Con ayuda de la psicóloga, decidió contárselo a su prima, que reconoció que la menor había tenido comportamientos “extraños” en los últimos meses, como orinarse en la cama. Las mismas secuelas que arrastró Nuria durante su adolescencia. Después, la superviviente interpuso una denuncia ante las autoridades a través de la Unidad de Familia y Mujer (UFAM). En la comisaría, le explicaron que el padre del agresor había estado encarcelado por violación. Según Nuria, lo peor vino después, ya que los agentes comenzaron a hacer sus diligencias para cazar al pederasta “en activo” y a contactar con toda la familia, incluso con él mismo. “Desde que denuncié puse rejas en mis ventanas, no dejo nunca la puerta de casa abierta y siempre tengo miedo a que me persigan”, reconoce. Este miedo también explica por qué Nuria prefiere preservar su anonimato. 
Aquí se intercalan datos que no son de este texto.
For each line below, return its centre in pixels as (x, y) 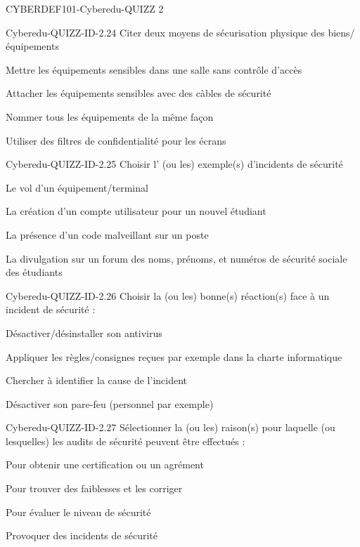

Poco a poco, todo el entorno familiar se enteró de lo que le había ocurrido. Incluso una mujer cercana se puso en contacto con Nuria por redes sociales para confirmarle que ella, con ocho años, también había sido víctima del mismo agresor en su coche, un caso que también está prescrito. “No estás sola [...] No puedo olvidar lo que me ocurrió, llevo muchos años con crisis de pánico y depresión. Saldrá todo a relucir. Gracias por tu valentía”, reza el mensaje. 

El perfil de Facebook del agresor llamó la atención de Nuria y de los agentes, ya que ocultaba su rostro y tenía un listado de más de 500 amigos, “casi todos niñas con el velo propio de la religión musulmana”. Unas huellas que los hijos del pederasta se encargaron de borrar una vez interpuesta la denuncia. En esta línea, cuando contactaron con la prima de la superviviente, negó que su hija hubiera aparecido en el coche con el agresor.

“La presión de la familia es muy fuerte, sobre todo de los hijos y la pareja del agresor. Cuando se enteraron de que había denunciado lo que sufrí me tacharon de loca, insistiendo en que me lo había inventado todo. Solo mi hermana, mi madre, mi marido y mi hija se han quedado a mi lado, y muchos otros familiares no me saludan para que no los acusen de traidores”, explica. Aunque le duela, Nuria está tranquila, porque sabe que “ha salvado a esa niña”. “La presión social está encima de él, y aunque digan que no me creen, sé que están alerta”.